Zu dieser Zeit standen noch die Rapper Maino und Uncle Murda aus dem Vorprogramm auf der Bühne. Die Schießerei löste eine Massenpanik unter den etwa 1.000 Konzertbesuchern aus. Der unbekannte Täter soll zunächst im Backstage-Bereich das Feuer eröffnet haben. Ein 33-jähriger Mann wurde in die Brust getroffen und im Krankenhaus für tot erklärt. Zwei weitere Männer und eine Frau wurden verletzt. Eines der männlichen Opfer ist demnach der Rapper Troy Ave (30), der angeblich als erstes getroffen und am Bein verwundet wurde.

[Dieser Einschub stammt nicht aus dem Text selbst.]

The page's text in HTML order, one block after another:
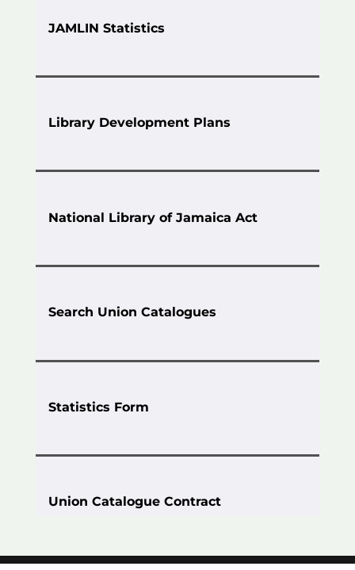
JAMLIN Statistics
Library Development Plans
National Library of Jamaica Act
Search Union Catalogues
Statistics Form
Union Catalogue Contract
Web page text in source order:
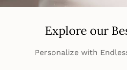
Explore our
Personalize with
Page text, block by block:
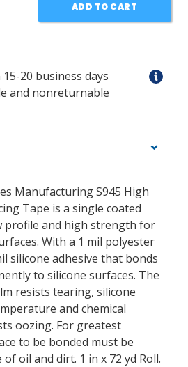
ADD TO CART
20 business days
and nonreturnable
Manufacturing S945 High
Tape is a single coated
profile and high strength for
With a 1 mil polyester
silicone adhesive that bonds
to silicone surfaces. The
resists tearing, silicone
and chemical
oozing. For greatest
to be bonded must be
oil and dirt. 1 in x 72 yd Roll.
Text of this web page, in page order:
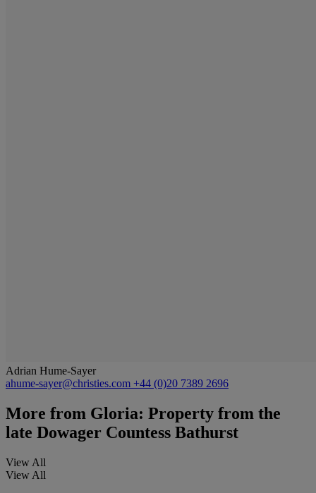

Die verletzte Frau stammt offenbar aus dem Umfeld von Hip-Hop-Star 50 Cent (40, "Candy Shop"), der sie im Krankenhaus besuchte. "Ich bin hier um einen Freund zu unterstützen, sein Mädchen wurde angeschossen", sagte er der 'New York Post'. "Was hier passiert ist, ist nicht gut." Das dritte Opfer soll nach einem Bauchschuss in Lebensgefahr schweben.

 

 

Kurz vor den Schüssen soll im VIP-Bereich der Halle eine Schlägerei ausgebrochen sein. Ob zwischen den Vorfällen ein Zusammenhang besteht, ist noch nicht bekannt. Unklar ist auch, wie der Täter die Waffe in die Konzerthalle bringen konnte - die Besucher wurden vor dem Einlass mit Metalldetektoren kontrolliert. Der Täter soll die Location zusammen mit der fliehenden Menge verlassen und dabei weitere Schüsse abgefeuert haben. Er ist weiterhin auf der Flucht. Laut 'TMZ' kann die Polizei nicht ausschließen, dass es mehrere Schützen gab.

T.I. soll den VIP-Raum verlassen haben, bevor die Schießerei ausbrach. "Was auch immer da los war, er hatte nichts damit zu tun", sagte ein Augenzeuge der 'New York Post'. Der Rapper selbst hat sich zu dem tragischen Vorfall noch nicht öffentlich geäußert.